If you want to extend these exclusions to the unconstrained parts of your application, also include the URL pattern / (forward slash):
<display-name>Deny all HTTP methods except GET and POST</display-name>
What does the <url-pattern>/</url-pattern> mean ? Some article says if nothing (url-pattern) else is a match, then consider the security-constraint with <url-pattern>/</url-pattern>.
But I am not sure if that is true or not.
"/" is the root of the web application. That is. it's the resource referenced in something like http://www.coderanch.com/forums/ if "/forums" is the URL context for the (hypothetical) "forums" webapp.
In J(2)EE, the root is resolved by looking at web.xml for the <welcome-page> element. If one is found, then that resource (for example, "/index.jsp") is returned.
That points out a very important distinction. J2EE container security does not protect resources, it protects URLs.
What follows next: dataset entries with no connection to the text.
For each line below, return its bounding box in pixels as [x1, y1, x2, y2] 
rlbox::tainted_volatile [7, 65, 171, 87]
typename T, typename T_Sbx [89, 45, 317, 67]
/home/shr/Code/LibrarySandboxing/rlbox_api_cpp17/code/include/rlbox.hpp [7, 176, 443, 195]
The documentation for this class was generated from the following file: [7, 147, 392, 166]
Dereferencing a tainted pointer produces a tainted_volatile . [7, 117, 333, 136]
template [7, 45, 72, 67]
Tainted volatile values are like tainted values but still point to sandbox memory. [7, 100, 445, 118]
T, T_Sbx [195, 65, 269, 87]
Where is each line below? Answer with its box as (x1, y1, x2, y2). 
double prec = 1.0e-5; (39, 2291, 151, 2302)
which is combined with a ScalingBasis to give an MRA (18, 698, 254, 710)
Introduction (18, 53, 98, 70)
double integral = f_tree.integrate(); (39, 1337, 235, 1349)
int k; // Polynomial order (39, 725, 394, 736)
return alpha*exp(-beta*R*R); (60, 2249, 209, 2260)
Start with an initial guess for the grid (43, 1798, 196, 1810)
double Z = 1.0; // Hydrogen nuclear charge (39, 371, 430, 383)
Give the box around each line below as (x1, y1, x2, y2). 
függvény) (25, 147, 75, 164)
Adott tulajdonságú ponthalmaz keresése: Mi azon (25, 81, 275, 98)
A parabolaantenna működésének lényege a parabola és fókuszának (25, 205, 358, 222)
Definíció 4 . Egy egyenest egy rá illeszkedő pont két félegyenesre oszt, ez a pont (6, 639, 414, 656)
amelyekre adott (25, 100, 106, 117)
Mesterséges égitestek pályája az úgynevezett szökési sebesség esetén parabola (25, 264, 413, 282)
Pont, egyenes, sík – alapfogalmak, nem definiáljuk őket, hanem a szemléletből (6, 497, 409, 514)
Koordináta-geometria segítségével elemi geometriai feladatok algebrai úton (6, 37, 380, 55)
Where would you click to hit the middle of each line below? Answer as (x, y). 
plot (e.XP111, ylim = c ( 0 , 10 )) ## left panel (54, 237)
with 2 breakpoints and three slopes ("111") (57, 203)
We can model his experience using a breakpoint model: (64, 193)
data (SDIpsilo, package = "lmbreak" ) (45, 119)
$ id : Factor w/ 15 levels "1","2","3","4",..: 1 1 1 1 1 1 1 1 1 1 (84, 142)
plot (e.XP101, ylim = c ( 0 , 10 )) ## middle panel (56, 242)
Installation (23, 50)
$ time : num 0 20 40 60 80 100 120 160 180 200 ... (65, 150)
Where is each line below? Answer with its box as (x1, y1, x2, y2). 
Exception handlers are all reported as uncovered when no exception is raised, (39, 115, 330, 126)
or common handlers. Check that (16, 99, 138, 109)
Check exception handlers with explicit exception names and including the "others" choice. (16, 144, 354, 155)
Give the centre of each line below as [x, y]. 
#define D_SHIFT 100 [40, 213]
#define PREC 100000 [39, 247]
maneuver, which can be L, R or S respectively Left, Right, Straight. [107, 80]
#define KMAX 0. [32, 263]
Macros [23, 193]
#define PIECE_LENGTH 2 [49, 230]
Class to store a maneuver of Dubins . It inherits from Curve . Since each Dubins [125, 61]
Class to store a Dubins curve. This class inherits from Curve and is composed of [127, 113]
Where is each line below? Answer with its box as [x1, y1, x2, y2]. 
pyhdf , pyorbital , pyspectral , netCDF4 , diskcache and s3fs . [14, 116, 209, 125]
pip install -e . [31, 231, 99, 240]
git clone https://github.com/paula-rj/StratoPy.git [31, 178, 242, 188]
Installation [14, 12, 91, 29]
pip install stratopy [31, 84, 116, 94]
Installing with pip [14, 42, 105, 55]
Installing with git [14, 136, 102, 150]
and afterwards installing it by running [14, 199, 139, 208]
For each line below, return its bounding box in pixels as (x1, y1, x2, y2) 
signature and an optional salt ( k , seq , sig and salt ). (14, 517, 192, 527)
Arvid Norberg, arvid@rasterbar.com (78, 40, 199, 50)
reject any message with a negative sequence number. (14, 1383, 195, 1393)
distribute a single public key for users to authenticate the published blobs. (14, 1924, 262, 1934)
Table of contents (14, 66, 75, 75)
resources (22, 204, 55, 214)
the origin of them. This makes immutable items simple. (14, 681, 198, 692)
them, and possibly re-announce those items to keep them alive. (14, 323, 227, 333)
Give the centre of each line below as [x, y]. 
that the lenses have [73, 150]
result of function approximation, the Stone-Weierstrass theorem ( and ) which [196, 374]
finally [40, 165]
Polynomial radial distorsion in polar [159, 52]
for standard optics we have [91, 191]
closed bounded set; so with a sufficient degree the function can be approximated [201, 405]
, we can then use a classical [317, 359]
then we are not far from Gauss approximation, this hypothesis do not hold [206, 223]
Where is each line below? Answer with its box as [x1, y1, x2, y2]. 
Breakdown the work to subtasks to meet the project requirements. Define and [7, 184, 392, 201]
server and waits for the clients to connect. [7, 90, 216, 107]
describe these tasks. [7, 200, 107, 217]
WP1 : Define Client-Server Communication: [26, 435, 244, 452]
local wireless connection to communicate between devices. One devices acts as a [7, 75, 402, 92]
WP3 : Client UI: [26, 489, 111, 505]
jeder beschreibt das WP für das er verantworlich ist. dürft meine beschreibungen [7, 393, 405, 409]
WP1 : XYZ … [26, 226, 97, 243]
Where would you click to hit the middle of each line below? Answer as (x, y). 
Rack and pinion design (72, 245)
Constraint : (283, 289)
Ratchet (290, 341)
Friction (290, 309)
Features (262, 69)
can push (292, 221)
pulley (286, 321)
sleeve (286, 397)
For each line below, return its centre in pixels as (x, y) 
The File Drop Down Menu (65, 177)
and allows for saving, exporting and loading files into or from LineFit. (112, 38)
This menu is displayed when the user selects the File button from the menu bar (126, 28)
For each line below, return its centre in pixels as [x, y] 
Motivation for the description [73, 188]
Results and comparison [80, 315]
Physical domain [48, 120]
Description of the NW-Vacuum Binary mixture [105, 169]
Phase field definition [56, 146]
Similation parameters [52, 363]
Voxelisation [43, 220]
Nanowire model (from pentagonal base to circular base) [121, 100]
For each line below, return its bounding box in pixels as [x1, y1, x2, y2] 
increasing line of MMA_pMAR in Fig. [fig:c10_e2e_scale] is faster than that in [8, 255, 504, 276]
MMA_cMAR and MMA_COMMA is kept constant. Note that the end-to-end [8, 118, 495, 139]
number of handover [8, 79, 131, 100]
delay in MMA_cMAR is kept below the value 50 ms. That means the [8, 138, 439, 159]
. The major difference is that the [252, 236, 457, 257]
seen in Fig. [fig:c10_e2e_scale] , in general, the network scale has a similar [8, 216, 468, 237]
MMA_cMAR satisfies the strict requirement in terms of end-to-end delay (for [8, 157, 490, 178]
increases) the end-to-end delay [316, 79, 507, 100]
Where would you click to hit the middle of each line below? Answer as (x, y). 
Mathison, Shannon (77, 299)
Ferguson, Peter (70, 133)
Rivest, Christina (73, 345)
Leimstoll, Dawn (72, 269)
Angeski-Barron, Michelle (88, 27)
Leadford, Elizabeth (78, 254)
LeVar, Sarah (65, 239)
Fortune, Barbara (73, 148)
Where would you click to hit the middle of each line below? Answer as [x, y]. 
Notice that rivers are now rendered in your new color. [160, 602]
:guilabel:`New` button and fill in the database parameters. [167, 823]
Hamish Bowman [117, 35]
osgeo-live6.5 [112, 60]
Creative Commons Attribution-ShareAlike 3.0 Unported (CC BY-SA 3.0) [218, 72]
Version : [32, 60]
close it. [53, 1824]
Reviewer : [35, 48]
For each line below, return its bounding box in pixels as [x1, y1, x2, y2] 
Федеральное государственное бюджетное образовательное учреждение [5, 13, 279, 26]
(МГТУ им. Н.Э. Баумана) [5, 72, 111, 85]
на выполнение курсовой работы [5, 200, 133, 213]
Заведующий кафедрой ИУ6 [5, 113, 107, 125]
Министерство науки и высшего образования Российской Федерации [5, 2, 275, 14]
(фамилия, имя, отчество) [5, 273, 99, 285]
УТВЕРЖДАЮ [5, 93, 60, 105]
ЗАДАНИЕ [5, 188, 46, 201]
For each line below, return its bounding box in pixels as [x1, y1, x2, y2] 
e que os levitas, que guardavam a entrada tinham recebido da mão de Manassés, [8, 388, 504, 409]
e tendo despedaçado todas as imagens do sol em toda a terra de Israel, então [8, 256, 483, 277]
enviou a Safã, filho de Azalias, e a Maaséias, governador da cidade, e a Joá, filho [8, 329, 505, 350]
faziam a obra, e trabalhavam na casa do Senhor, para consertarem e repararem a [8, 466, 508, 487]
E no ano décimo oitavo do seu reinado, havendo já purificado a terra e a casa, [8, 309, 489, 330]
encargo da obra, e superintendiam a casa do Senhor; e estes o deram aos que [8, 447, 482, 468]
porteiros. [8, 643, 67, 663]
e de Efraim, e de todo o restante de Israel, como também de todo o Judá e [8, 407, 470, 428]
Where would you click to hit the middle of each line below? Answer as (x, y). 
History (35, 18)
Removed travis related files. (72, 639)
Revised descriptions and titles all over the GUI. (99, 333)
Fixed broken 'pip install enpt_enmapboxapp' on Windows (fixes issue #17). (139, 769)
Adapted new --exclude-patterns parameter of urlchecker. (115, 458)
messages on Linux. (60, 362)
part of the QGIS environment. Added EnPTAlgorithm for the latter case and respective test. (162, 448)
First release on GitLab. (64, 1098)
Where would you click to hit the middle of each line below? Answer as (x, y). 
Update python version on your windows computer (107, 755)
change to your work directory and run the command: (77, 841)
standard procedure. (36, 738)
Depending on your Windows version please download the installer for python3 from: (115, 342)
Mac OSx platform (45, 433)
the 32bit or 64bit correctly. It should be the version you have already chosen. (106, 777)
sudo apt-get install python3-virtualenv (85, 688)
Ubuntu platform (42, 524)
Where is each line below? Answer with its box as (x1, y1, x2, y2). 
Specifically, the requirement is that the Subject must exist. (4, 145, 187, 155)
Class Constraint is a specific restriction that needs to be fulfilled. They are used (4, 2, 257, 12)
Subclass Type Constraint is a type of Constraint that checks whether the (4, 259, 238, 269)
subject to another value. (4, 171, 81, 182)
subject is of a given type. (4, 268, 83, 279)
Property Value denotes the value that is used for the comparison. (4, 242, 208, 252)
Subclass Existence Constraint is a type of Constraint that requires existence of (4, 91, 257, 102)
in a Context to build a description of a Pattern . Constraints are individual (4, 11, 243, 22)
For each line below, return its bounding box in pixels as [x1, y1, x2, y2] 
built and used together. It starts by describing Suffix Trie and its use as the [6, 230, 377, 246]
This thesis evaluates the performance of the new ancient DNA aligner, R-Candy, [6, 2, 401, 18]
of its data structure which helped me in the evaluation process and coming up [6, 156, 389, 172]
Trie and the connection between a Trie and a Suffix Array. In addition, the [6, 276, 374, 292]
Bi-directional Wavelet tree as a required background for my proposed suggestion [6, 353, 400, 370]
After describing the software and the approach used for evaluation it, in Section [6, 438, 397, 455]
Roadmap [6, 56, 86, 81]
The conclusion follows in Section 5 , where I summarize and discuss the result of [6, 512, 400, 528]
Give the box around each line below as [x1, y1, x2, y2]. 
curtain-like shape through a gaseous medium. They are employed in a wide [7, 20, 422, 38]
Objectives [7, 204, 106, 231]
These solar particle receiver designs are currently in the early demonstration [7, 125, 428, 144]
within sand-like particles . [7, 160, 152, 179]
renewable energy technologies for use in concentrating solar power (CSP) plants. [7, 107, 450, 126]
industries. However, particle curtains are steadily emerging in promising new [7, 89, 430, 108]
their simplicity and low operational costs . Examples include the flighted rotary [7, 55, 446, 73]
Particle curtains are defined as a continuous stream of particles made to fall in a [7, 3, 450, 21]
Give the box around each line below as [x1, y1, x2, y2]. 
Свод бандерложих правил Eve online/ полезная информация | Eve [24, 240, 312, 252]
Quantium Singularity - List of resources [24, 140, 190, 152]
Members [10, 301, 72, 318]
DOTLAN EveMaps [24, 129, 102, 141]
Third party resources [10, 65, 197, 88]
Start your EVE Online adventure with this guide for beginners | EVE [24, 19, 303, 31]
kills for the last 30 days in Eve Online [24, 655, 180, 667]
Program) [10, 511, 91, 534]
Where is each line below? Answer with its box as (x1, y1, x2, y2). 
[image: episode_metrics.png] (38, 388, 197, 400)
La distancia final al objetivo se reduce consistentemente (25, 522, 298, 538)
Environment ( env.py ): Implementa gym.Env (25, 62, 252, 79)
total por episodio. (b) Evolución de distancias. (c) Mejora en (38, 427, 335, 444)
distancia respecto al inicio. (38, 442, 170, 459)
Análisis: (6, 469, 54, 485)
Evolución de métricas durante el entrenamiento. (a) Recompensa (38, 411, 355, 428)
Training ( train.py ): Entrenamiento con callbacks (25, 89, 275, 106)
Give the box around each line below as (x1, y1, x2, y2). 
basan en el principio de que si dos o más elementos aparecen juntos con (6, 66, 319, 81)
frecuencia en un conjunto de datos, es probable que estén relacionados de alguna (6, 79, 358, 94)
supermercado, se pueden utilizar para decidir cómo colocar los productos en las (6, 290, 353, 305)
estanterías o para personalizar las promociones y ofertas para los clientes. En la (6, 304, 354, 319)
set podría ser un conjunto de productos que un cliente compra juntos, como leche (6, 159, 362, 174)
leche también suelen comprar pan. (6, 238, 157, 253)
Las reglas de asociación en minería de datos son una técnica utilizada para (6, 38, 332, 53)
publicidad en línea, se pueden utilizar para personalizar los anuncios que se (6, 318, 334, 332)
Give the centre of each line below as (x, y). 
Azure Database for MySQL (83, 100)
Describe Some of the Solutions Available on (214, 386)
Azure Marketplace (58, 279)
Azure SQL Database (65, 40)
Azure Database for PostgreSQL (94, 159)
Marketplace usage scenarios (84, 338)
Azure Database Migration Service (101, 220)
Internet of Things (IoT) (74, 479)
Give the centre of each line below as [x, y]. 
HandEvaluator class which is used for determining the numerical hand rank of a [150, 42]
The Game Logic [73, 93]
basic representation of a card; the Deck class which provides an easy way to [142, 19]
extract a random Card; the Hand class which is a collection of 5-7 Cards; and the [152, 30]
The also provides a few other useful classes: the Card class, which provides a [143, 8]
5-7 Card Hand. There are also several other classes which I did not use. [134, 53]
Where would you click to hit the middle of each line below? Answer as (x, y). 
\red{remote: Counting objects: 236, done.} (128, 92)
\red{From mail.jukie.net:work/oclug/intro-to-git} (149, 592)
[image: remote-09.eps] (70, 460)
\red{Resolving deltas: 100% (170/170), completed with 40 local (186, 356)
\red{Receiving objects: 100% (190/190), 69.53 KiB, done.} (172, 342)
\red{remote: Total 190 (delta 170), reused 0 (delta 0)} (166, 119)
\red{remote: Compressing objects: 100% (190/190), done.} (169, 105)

If more than one URL pattern can return the same webapp resource and one is secured and one is not, you can obtain the "secured" resource by using the insecure URL.
That's the case in JavaServer Faces, where the URL lags behind the resource, since the URL is more like a session handle than a true resource locator in JSF. The JSF "redirect" feature eliminates that lag so that secured resources can stay secured.
An IDE is no substitute for an Intelligent Developer.